--- START ---

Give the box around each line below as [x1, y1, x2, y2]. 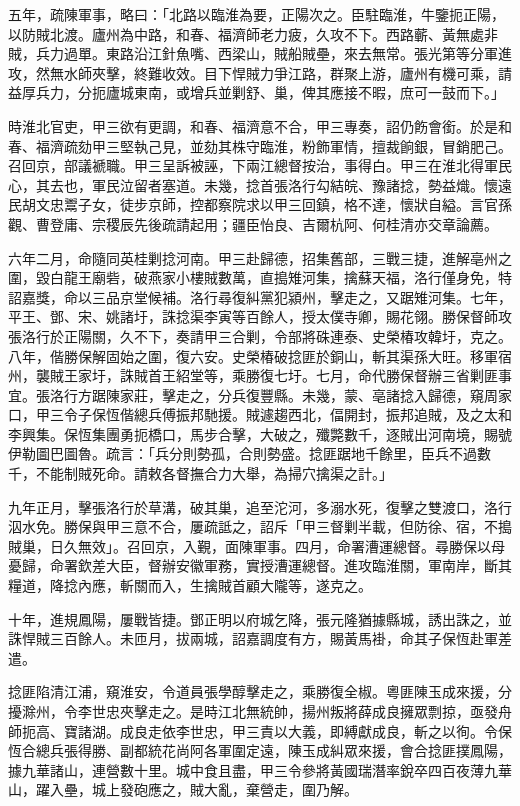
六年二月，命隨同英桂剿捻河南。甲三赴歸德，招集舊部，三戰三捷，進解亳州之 [8, 247, 512, 268]
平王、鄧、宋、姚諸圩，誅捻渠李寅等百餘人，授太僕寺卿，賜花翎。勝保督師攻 [8, 306, 512, 327]
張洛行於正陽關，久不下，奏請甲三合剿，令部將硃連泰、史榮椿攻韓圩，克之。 [8, 325, 512, 346]
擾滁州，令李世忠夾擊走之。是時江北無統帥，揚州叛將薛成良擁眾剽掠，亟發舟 [8, 701, 512, 721]
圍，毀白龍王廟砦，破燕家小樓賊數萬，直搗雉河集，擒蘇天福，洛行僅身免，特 [8, 267, 512, 288]
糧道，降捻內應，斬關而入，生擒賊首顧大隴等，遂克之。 [8, 575, 372, 596]
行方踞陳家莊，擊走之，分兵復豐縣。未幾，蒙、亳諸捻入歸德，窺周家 [63, 384, 512, 405]
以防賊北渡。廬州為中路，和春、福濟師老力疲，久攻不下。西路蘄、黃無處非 [8, 23, 498, 44]
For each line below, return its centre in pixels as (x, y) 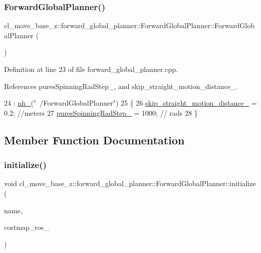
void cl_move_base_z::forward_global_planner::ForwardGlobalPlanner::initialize (130, 183)
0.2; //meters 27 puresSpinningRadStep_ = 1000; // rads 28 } (101, 112)
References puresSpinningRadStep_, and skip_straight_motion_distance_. (121, 86)
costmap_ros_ (27, 227)
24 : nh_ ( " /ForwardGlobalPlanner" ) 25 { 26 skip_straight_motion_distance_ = (131, 103)
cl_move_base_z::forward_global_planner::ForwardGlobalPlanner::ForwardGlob (129, 25)
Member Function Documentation (95, 140)
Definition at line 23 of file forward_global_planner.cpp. (91, 69)
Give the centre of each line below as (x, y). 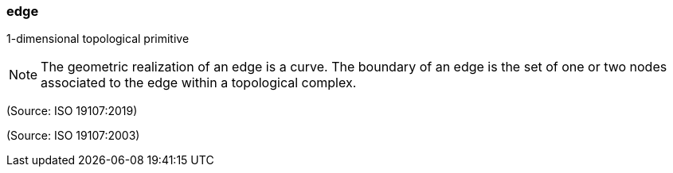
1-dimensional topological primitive (98, 39)
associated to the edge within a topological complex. (199, 83)
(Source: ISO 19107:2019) (72, 111)
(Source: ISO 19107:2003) (73, 136)
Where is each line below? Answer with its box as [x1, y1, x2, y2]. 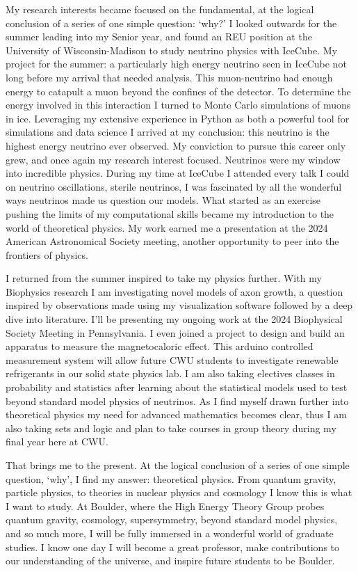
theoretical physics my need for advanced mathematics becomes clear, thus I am [6, 407, 347, 422]
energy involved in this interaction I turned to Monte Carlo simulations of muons [6, 97, 351, 112]
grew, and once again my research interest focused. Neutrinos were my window [6, 152, 341, 166]
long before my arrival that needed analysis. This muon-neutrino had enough [6, 70, 333, 84]
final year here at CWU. [6, 434, 108, 449]
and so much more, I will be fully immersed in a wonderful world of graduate [6, 525, 334, 540]
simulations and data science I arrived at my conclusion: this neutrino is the [6, 125, 329, 139]
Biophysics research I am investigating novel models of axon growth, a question [6, 284, 343, 299]
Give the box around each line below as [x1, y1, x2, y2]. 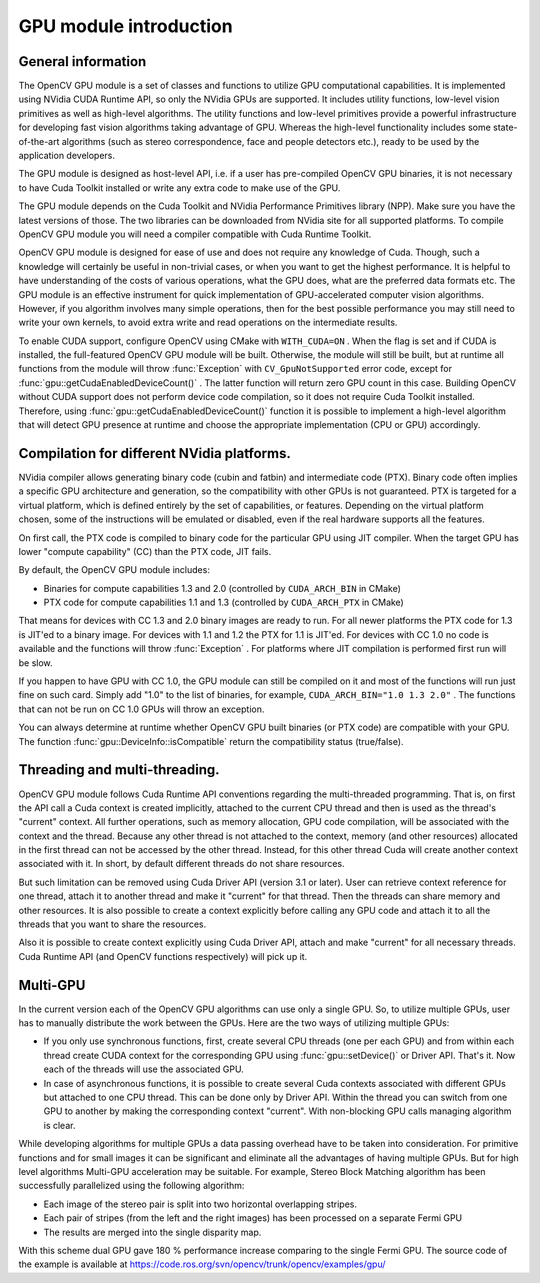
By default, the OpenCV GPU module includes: [18, 564, 210, 576]
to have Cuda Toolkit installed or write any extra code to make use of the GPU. [18, 181, 341, 194]
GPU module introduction [18, 15, 234, 37]
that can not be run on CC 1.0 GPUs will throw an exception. [18, 703, 265, 715]
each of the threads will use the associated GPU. [43, 1063, 244, 1075]
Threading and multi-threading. [18, 761, 220, 779]
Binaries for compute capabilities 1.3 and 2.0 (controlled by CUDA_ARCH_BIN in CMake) [43, 582, 402, 594]
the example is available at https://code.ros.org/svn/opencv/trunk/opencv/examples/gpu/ [18, 1258, 386, 1270]
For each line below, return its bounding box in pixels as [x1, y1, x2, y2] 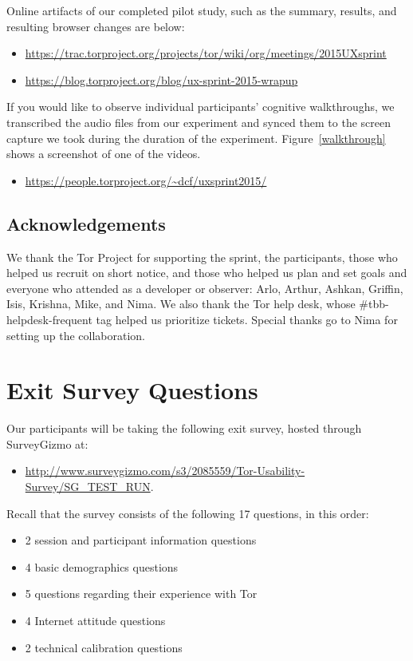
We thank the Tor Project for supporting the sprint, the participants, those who [6, 248, 398, 265]
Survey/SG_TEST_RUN [25, 478, 151, 495]
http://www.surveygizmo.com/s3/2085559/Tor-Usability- [25, 462, 305, 479]
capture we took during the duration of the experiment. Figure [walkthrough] [6, 129, 386, 146]
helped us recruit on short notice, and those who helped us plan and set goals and [6, 264, 407, 281]
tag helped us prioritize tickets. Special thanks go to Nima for [96, 311, 398, 327]
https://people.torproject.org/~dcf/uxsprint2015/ [25, 172, 267, 188]
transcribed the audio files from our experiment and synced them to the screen [6, 113, 391, 130]
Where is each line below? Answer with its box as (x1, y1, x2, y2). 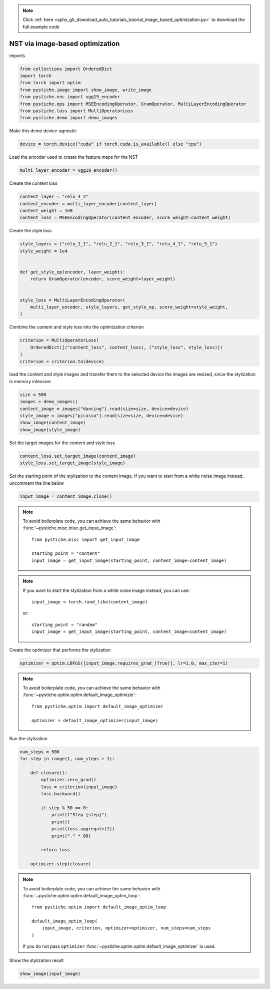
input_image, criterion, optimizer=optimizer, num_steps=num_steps (41, 925, 211, 931)
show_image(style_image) (19, 427, 81, 433)
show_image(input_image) (19, 970, 81, 976)
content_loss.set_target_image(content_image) (19, 453, 136, 459)
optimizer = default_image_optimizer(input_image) (31, 718, 158, 723)
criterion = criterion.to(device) (19, 359, 104, 364)
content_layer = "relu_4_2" (19, 194, 88, 200)
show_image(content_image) (19, 420, 86, 426)
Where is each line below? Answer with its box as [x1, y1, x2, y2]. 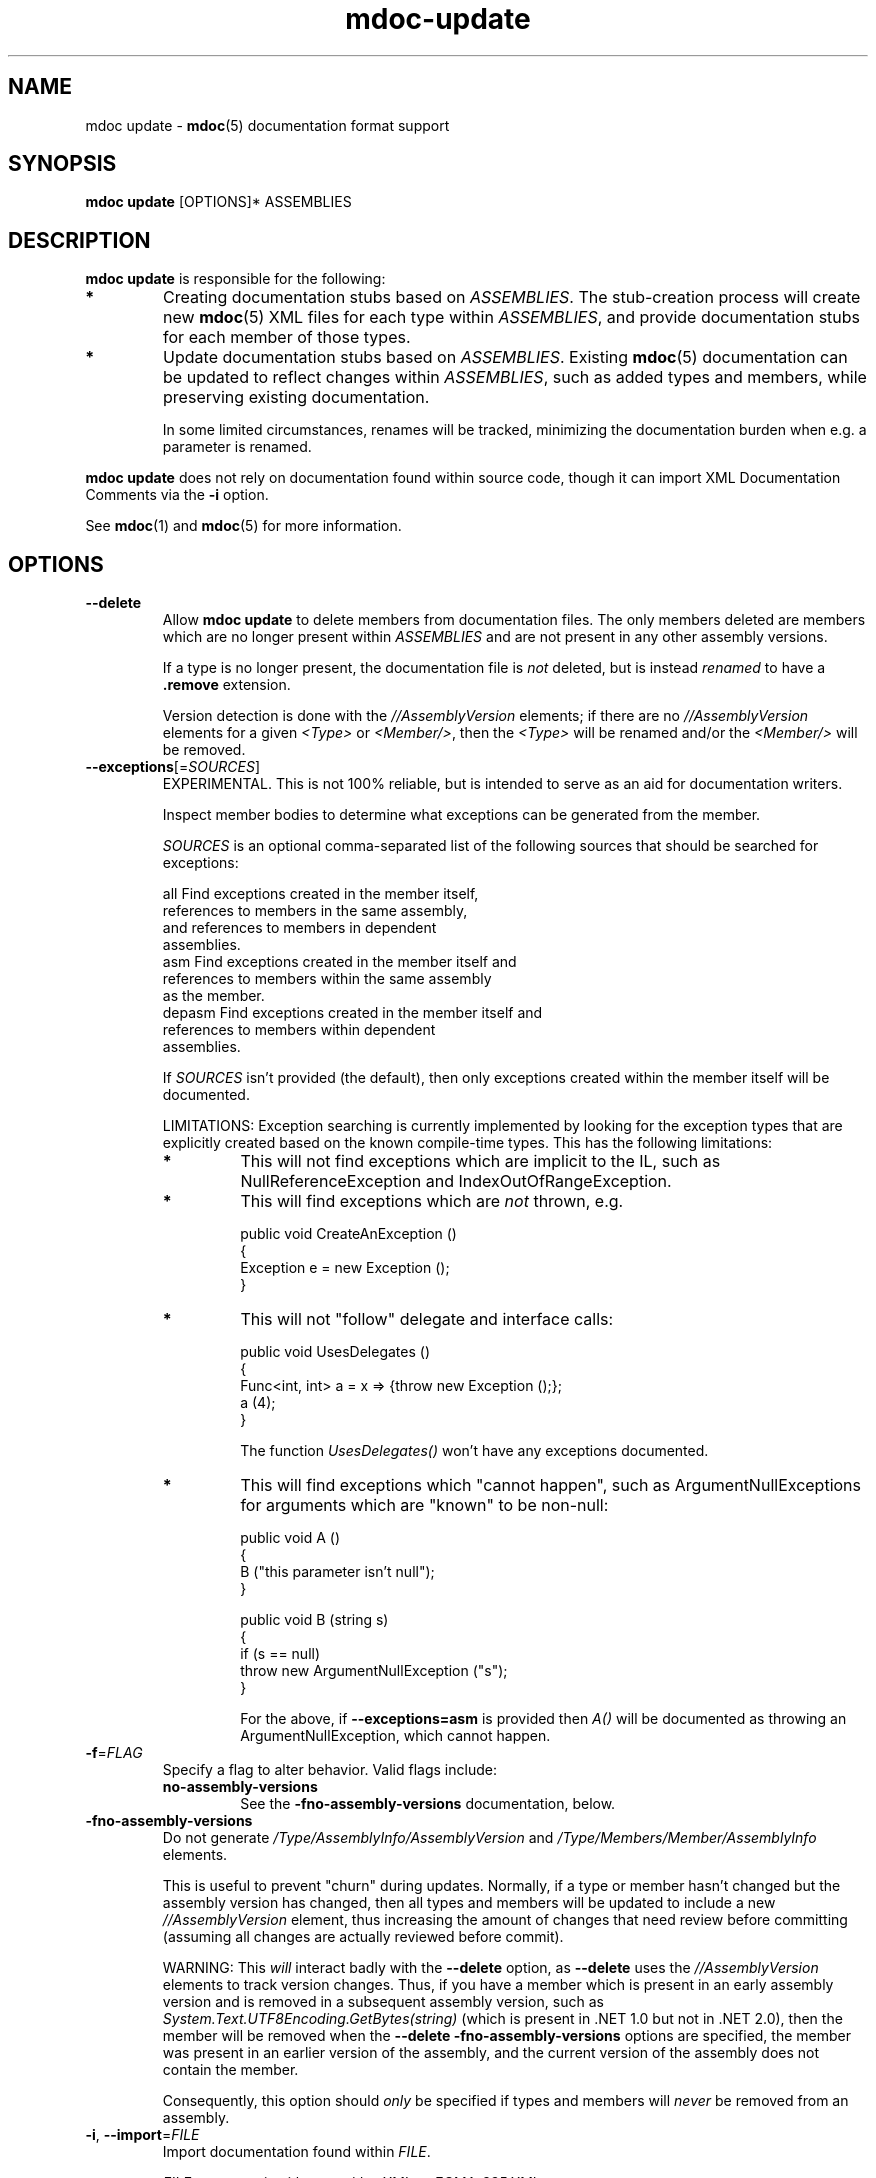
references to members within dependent [162, 1021, 436, 1039]
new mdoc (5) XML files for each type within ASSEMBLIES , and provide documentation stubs [163, 307, 861, 328]
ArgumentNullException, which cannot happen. [240, 1727, 551, 1745]
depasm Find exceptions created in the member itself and [162, 1004, 543, 1022]
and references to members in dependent [162, 919, 437, 937]
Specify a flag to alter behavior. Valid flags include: [162, 1761, 497, 1779]
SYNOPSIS [8, 151, 117, 177]
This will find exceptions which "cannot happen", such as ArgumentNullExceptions [240, 1475, 861, 1496]
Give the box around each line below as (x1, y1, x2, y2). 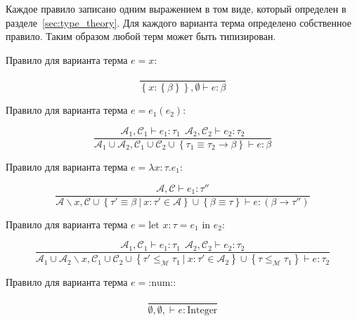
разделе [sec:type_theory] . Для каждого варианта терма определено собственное (6, 15, 351, 30)
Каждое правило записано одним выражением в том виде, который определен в (6, 1, 346, 15)
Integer (187, 305, 218, 315)
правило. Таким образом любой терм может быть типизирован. (6, 29, 276, 44)

--- END ---

EXERCISE GOAL
All of the records above should be returned exactly, though the pictures should not.

EXERCISE SOLUTION
Give the box around each line below as [x1, y1, x2, y2]. 
六年二月，命隨同英桂剿捻河南。甲三赴歸德，招集舊部，三戰三捷，進解亳州之 [8, 247, 512, 268]
平王、鄧、宋、姚諸圩，誅捻渠李寅等百餘人，授太僕寺卿，賜花翎。勝保督師攻 [8, 306, 512, 327]
張洛行於正陽關，久不下，奏請甲三合剿，令部將硃連泰、史榮椿攻韓圩，克之。 [8, 325, 512, 346]
擾滁州，令李世忠夾擊走之。是時江北無統帥，揚州叛將薛成良擁眾剽掠，亟發舟 [8, 701, 512, 721]
圍，毀白龍王廟砦，破燕家小樓賊數萬，直搗雉河集，擒蘇天福，洛行僅身免，特 [8, 267, 512, 288]
糧道，降捻內應，斬關而入，生擒賊首顧大隴等，遂克之。 [8, 575, 372, 596]
行方踞陳家莊，擊走之，分兵復豐縣。未幾，蒙、亳諸捻入歸德，窺周家 [63, 384, 512, 405]
以防賊北渡。廬州為中路，和春、福濟師老力疲，久攻不下。西路蘄、黃無處非 [8, 23, 498, 44]
For each line below, return its centre in pixels as (x, y) 
void cl_move_base_z::forward_global_planner::ForwardGlobalPlanner::initialize (130, 183)
0.2; //meters 27 puresSpinningRadStep_ = 1000; // rads 28 } (101, 112)
References puresSpinningRadStep_, and skip_straight_motion_distance_. (121, 86)
costmap_ros_ (27, 227)
24 : nh_ ( " /ForwardGlobalPlanner" ) 25 { 26 skip_straight_motion_distance_ = (131, 103)
cl_move_base_z::forward_global_planner::ForwardGlobalPlanner::ForwardGlob (129, 25)
Member Function Documentation (95, 140)
Definition at line 23 of file forward_global_planner.cpp. (91, 69)
Give the centre of each line below as (x, y). 
1-dimensional topological primitive (98, 39)
associated to the edge within a topological complex. (199, 83)
(Source: ISO 19107:2019) (72, 111)
(Source: ISO 19107:2003) (73, 136)
Where is each line below? Answer with its box as [x1, y1, x2, y2]. 
theoretical physics my need for advanced mathematics becomes clear, thus I am [6, 407, 347, 422]
energy involved in this interaction I turned to Monte Carlo simulations of muons [6, 97, 351, 112]
grew, and once again my research interest focused. Neutrinos were my window [6, 152, 341, 166]
long before my arrival that needed analysis. This muon-neutrino had enough [6, 70, 333, 84]
final year here at CWU. [6, 434, 108, 449]
and so much more, I will be fully immersed in a wonderful world of graduate [6, 525, 334, 540]
simulations and data science I arrived at my conclusion: this neutrino is the [6, 125, 329, 139]
Biophysics research I am investigating novel models of axon growth, a question [6, 284, 343, 299]
Give the box around each line below as [x1, y1, x2, y2]. 
By default, the OpenCV GPU module includes: [18, 564, 210, 576]
to have Cuda Toolkit installed or write any extra code to make use of the GPU. [18, 181, 341, 194]
GPU module introduction [18, 15, 234, 37]
that can not be run on CC 1.0 GPUs will throw an exception. [18, 703, 265, 715]
each of the threads will use the associated GPU. [43, 1063, 244, 1075]
Threading and multi-threading. [18, 761, 220, 779]
Binaries for compute capabilities 1.3 and 2.0 (controlled by CUDA_ARCH_BIN in CMake) [43, 582, 402, 594]
the example is available at https://code.ros.org/svn/opencv/trunk/opencv/examples/gpu/ [18, 1258, 386, 1270]
For each line below, return its bounding box in pixels as [x1, y1, x2, y2] 
We thank the Tor Project for supporting the sprint, the participants, those who [6, 248, 398, 265]
Survey/SG_TEST_RUN [25, 478, 151, 495]
http://www.surveygizmo.com/s3/2085559/Tor-Usability- [25, 462, 305, 479]
capture we took during the duration of the experiment. Figure [walkthrough] [6, 129, 386, 146]
helped us recruit on short notice, and those who helped us plan and set goals and [6, 264, 407, 281]
tag helped us prioritize tickets. Special thanks go to Nima for [96, 311, 398, 327]
https://people.torproject.org/~dcf/uxsprint2015/ [25, 172, 267, 188]
transcribed the audio files from our experiment and synced them to the screen [6, 113, 391, 130]
Where is each line below? Answer with its box as (x1, y1, x2, y2). 
input_image, criterion, optimizer=optimizer, num_steps=num_steps (41, 925, 211, 931)
show_image(style_image) (19, 427, 81, 433)
show_image(input_image) (19, 970, 81, 976)
content_loss.set_target_image(content_image) (19, 453, 136, 459)
optimizer = default_image_optimizer(input_image) (31, 718, 158, 723)
criterion = criterion.to(device) (19, 359, 104, 364)
content_layer = "relu_4_2" (19, 194, 88, 200)
show_image(content_image) (19, 420, 86, 426)
Where is each line below? Answer with its box as [x1, y1, x2, y2]. 
references to members within dependent [162, 1021, 436, 1039]
new mdoc (5) XML files for each type within ASSEMBLIES , and provide documentation stubs [163, 307, 861, 328]
ArgumentNullException, which cannot happen. [240, 1727, 551, 1745]
depasm Find exceptions created in the member itself and [162, 1004, 543, 1022]
and references to members in dependent [162, 919, 437, 937]
Specify a flag to alter behavior. Valid flags include: [162, 1761, 497, 1779]
SYNOPSIS [8, 151, 117, 177]
This will find exceptions which "cannot happen", such as ArgumentNullExceptions [240, 1475, 861, 1496]
Give the box around each line below as (x1, y1, x2, y2). 
разделе [sec:type_theory] . Для каждого варианта терма определено собственное (6, 15, 351, 30)
Каждое правило записано одним выражением в том виде, который определен в (6, 1, 346, 15)
Integer (187, 305, 218, 315)
правило. Таким образом любой терм может быть типизирован. (6, 29, 276, 44)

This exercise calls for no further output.